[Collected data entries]
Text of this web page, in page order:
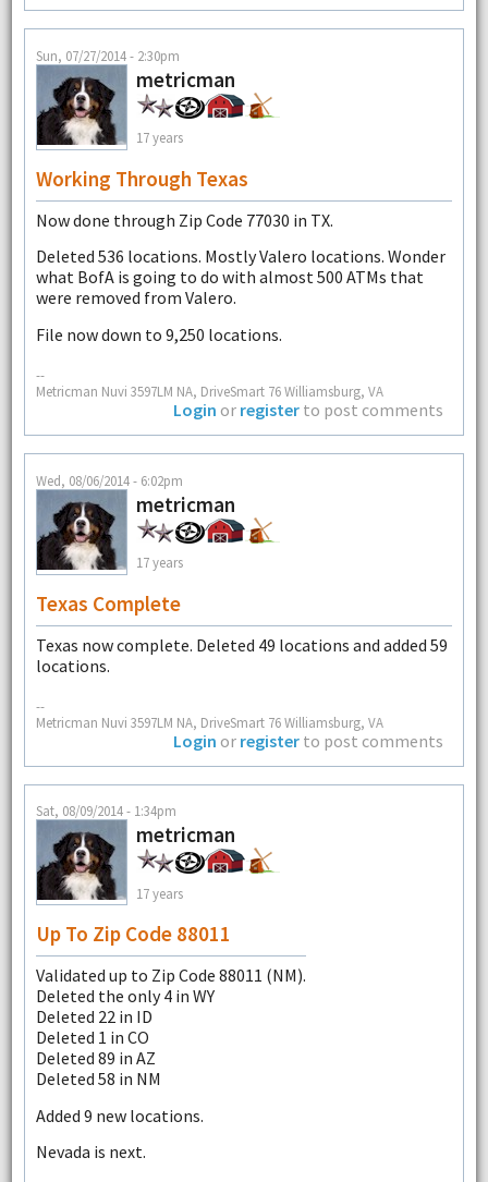
Sun, 07/27/2014 - 2:30pm
metricman
17 years
Working Through Texas
Now done through Zip Code 77030 in TX.
Deleted 536 locations. Mostly Valero locations. Wonder
what BofA is going to do with almost 500 ATMs that
were removed from Valero.
File now down to 9,250 locations.
--
Metricman Nuvi 3597LM NA, DriveSmart 76 Williamsburg, VA
Login or register to post comments
Wed, 08/06/2014 - 6:02pm
metricman
17 years
Texas Complete
Texas now complete. Deleted 49 locations and added 59
locations.
--
Metricman Nuvi 3597LM NA, DriveSmart 76 Williamsburg, VA
Login or register to post comments
Sat, 08/09/2014 - 1:34pm
metricman
17 years
Up To Zip Code 88011
Validated up to Zip Code 88011 (NM).
Deleted the only 4 in WY
Deleted 22 in ID
Deleted 1 in CO
Deleted 89 in AZ
Deleted 58 in NM
Added 9 new locations.
Nevada is next.

Exercise requirements:
Scan the data above for the string "Code" and copy each line where it appears.

Result for this exercise:
Now done through Zip Code 77030 in TX.
Up To Zip Code 88011
Validated up to Zip Code 88011 (NM).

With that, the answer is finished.